Giovedì 28 maggio 2009 - ILO/09/31

GINEVRA (Notizie dall’ILO) – Ginevra (Notizie ILO) – L’Ufficio Internazionale del lavoro (ILO) ha pubblicato oggi le nuove proiezioni sul mercato del lavoro per il 2009, secondo le quali c’è stato un ulteriore aumento della disoccupazione, dei lavoratori poveri e dei lavori vulnerabili.

Nel presentare i nuovi dati nel corso di Conferenza stampa a Ginevra, il Direttore Generale dell’ILO, Juan Somavia, ha dichiarato che l’annuale Conferenza internazionale del lavoro (Ginevra 3-19 giugno), discuterà di un “Patto globale dell’occupazione” concepito per promuovere una risposta politica coordinata alla crisi globale del lavoro.

“Stiamo assistendo ad un aumento globale della disoccupazione e del numero dei lavoratori a rischio povertà senza precedenti” ha dichiarato Somavia. “Questa situazione è preoccupante. Per evitare una recessione globale abbiamo bisogno di un patto globale dell’occupazione per affrontare questa crisi e ridurre i suoi effetti sulle persone. Sta a noi scegliere e questo è il momento di agire”.

Nell’aggiornamento di maggio 2009 del Rapporto sulle tendenze globali dell’occupazione1, l’ILO prevede per il 2009 un aumento della disoccupazione fino a raggiungere un numero complessivo di disoccupati tra i 210 milioni e i 239 milioni, il che corrisponde ad un tasso di disoccupazione mondiale compreso tra il 6,5 % e il 7,4 %.

Il Rapporto prevede un aumento tra i 39 e i 59 milioni di disoccupati dal 20072. I risultati reali dipenderanno dalla efficacia della spesa fiscale approntata dai governi e dal buon funzionamento del settore finanziario.

Le proiezioni aggiornate sui lavoratori poveri nel mondo indicano che 200 milioni di lavoratori rischiano di finire, tra il 2007 e il 2009, al di sotto della soglia di povertà dei 2 dollari al giorno.

La crisi sta colpendo duramente i giovani. Tra il 2008 e il 2009, è previsto un aumento dagli 11 ai 17 milioni di giovani disoccupati. Il tasso di disoccupazione giovanile dovrebbe crescere dal 12 % del 2008 al 14-15 % nel 2009.

Somavia ha avvertito che, sulla base dell'esperienza passata, passano mediamente 4 o 5 anni prima della ripresa del mercato del lavoro.
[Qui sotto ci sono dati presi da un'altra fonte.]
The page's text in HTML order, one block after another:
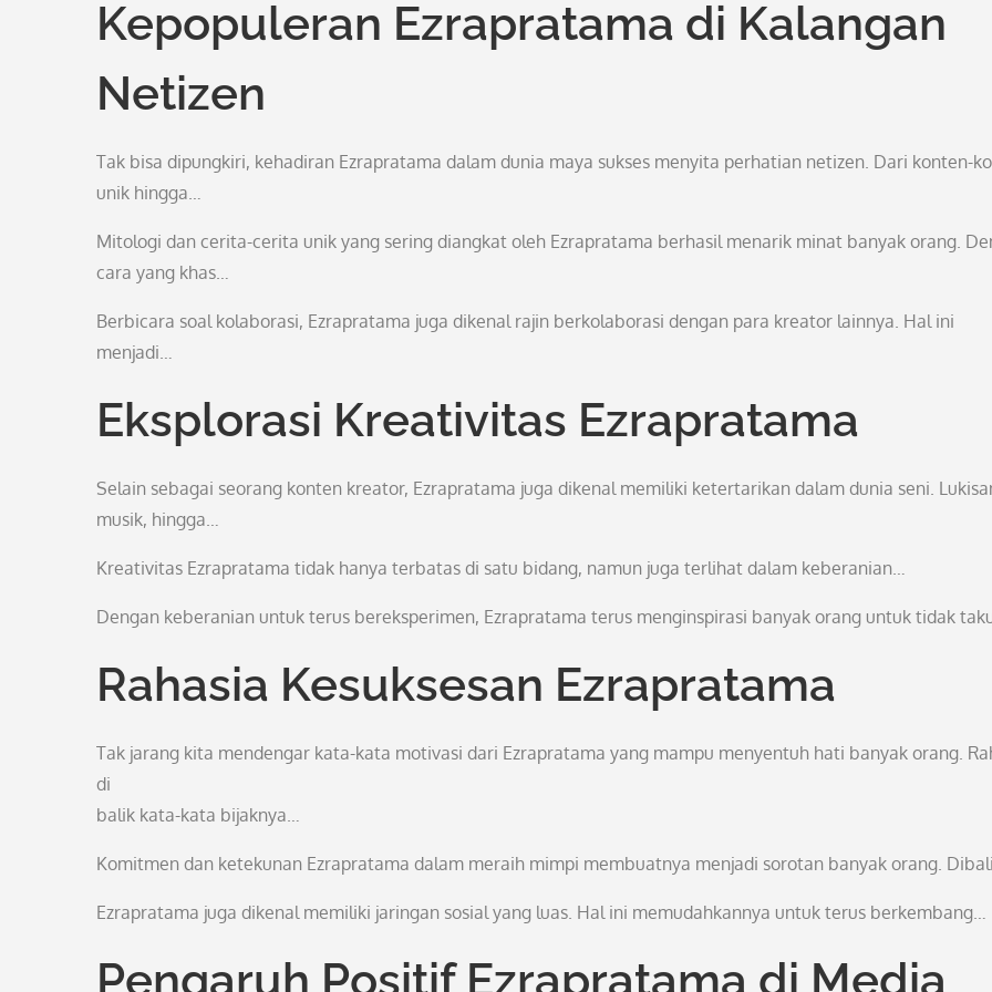
Kepopuleran Ezrapratama di Kalangan
Netizen
Tak bisa dipungkiri, kehadiran Ezrapratama dalam dunia maya sukses menyita perhatian netizen. Dari konten-
unik hingga…
Mitologi dan cerita-cerita unik yang sering diangkat oleh Ezrapratama berhasil menarik minat banyak orang.
cara yang khas…
Berbicara soal kolaborasi, Ezrapratama juga dikenal rajin berkolaborasi dengan para kreator lainnya. Hal ini
menjadi…
Eksplorasi Kreativitas Ezrapratama
Selain sebagai seorang konten kreator, Ezrapratama juga dikenal memiliki ketertarikan dalam dunia seni.
musik, hingga…
Kreativitas Ezrapratama tidak hanya terbatas di satu bidang, namun juga terlihat dalam keberanian…
Dengan keberanian untuk terus bereksperimen, Ezrapratama terus menginspirasi banyak orang untuk tidak
Rahasia Kesuksesan Ezrapratama
Tak jarang kita mendengar kata-kata motivasi dari Ezrapratama yang mampu menyentuh hati banyak orang.
di
balik kata-kata bijaknya…
Komitmen dan ketekunan Ezrapratama dalam meraih mimpi membuatnya menjadi sorotan banyak orang.
Ezrapratama juga dikenal memiliki jaringan sosial yang luas. Hal ini memudahkannya untuk terus berkembang…
Pengaruh Positif Ezrapratama di Media
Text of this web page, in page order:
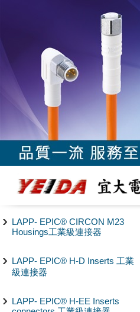
LAPP- EPIC® CIRCON M23
Housings工業級連接器
LAPP- EPIC® H-D Inserts 工業
級連接器
LAPP- EPIC® H-EE Inserts
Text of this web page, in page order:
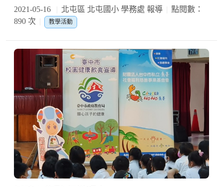
2021-05-16 北屯區 北屯國小 學務處 報導
點閱數：
890 次
教學活動
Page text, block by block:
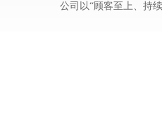
公司以“顾客至上、持
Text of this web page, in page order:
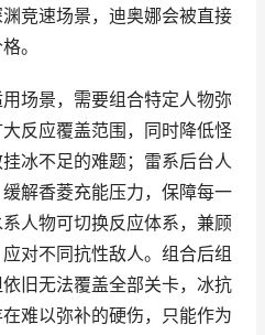
竞速场景，迪奥娜会被直接
。
场景，需要组合特定人物弥
反应覆盖范围，同时降低怪
冰不足的难题；雷系后台人
解香菱充能压力，保障每一
人物可切换反应体系，兼顾
对不同抗性敌人。组合后组
旧无法覆盖全部关卡，冰抗
难以弥补的硬伤，只能作为
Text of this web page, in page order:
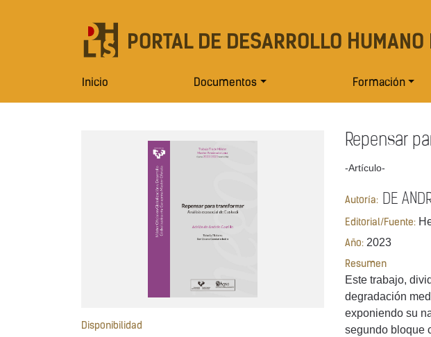
PORTAL DE DESARROLLO
Inicio Documentos Formación
Disponibilidad
Repensar
-Artículo-
Autoría: DE
Editorial/Fuente:
Año: 2023
Resumen
Este trabajo,
degradación
exponiendo su
segundo bloque
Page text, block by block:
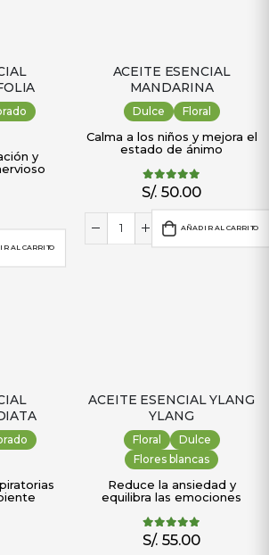
y
5
AL CARRITO
ACEITE ESENCIAL
MANDARINA
Dulce Floral
Calma a los niños y mejora el
estado de ánimo
5.00out of 5
S/. 50.00
AÑADIR AL CARRITO
5
ACEITE ESENCIAL YLANG
YLANG
Floral
Dulce
Flores blancas
Reduce la ansiedad y
equilibra las emociones
5.00out of 5
S/. 55.00
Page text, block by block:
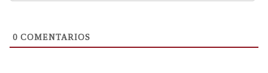
0 COMENTARIOS
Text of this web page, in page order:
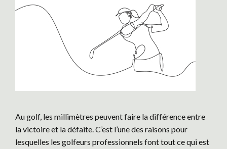
Au golf, les millimètres peuvent faire la différence entre
la victoire et la défaite. C’est l’une des raisons pour
lesquelles les golfeurs professionnels font tout ce qui est
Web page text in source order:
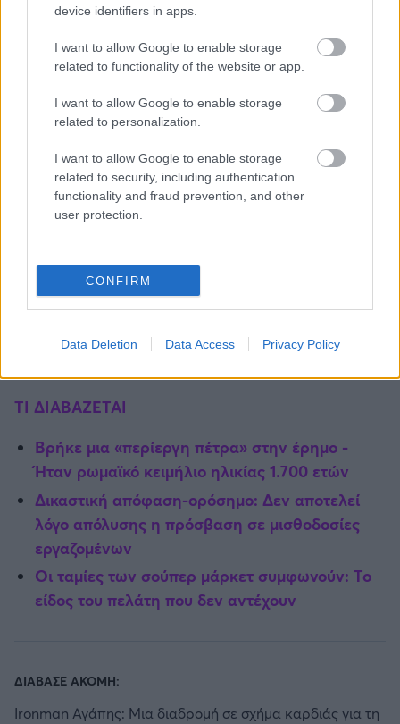
device identifiers in apps.
I want to allow Google to enable storage
related to functionality of the website or app.
I want to allow Google to enable storage
related to personalization.
I want to allow Google to enable storage
related to security, including authentication
functionality and fraud prevention, and other
user protection.
CONFIRM
Data Deletion Data Access Privacy Policy
TI ΔΙΑΒΑΖΕΤΑΙ
Βρήκε μια «περίεργη πέτρα» στην έρημο -
Ήταν ρωμαϊκό κειμήλιο ηλικίας 1.700 ετών
Δικαστική απόφαση-ορόσημο: Δεν αποτελεί
λόγο απόλυσης η πρόσβαση σε μισθοδοσίες
εργαζομένων
Οι ταμίες των σούπερ μάρκετ συμφωνούν: Το
είδος του πελάτη που δεν αντέχουν
ΔΙΑΒΑΣΕ ΑΚΟΜΗ:
Ironman Αγάπης: Μια διαδρομή σε σχήμα καρδιάς για τη
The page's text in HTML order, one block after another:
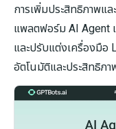
การเพิ่มประสิทธิภาพแ
แพลตฟอร์ม AI Agent
และปรับแต่งเครื่องมือ
อัตโนมัติและประสิทธิภ
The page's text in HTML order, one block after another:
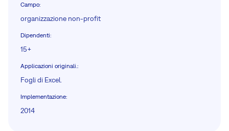
Campo:
organizzazione non-profit
Dipendenti:
15+
Applicazioni originali. :
Fogli di Excel.
Implementazione:
2014
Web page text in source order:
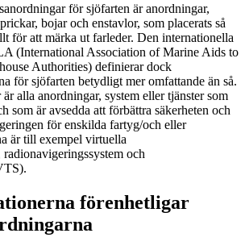
för sjöfarten är anordningar,
bojar och enstavlor, som placerats så
för att märka ut farleder. Den internationella
(International Association of Marine Aids to
Authorities) definierar dock
för sjöfarten betydligt mer omfattande än så.
alla anordningar, system eller tjänster som
som är avsedda att förbättra säkerheten och
för enskilda fartyg/och eller
är till exempel virtuella
radionavigeringssystem och
förenhetligar

Si rischia un protrarsi della crisi globale del lavoro per diversi anni.

“Per questa ragione la Conferenza internazionale del lavoro prenderà in esame un Patto globale dell’occupazione con l’obiettivo di porre al centro delle politiche per la ripresa economica la creazione dell’occupazione e la protezione sociale”, ha spiegato Somavia. “Lo scopo del Patto è assicurare che le misure straordinarie per stimolare l’economia, combinate a politiche del governo, rispondano il più possibile alle necessità delle persone che hanno bisogno di protezione e di un lavoro, e ciò allo scopo di accelerare la ripresa economica e occupazionale”.

Il Rapporto dell’ILO sostiene che nel 2009 si sono registrati i peggiori risultati mondiali in termini di creazione di occupazione. Il rapporto sottolinea che la forza lavoro globale si sta espandendo con un tasso medio dell’1,6 %, che equivale a 45 milioni di nuovi ingressi nel mercato del lavoro ogni anno, mentre la crescita globale dell’occupazione è scesa dell’1,4 % nel 2008 e ci si aspetta un ulteriore calo che può oscillare dallo 0% all’1 % nel 2009.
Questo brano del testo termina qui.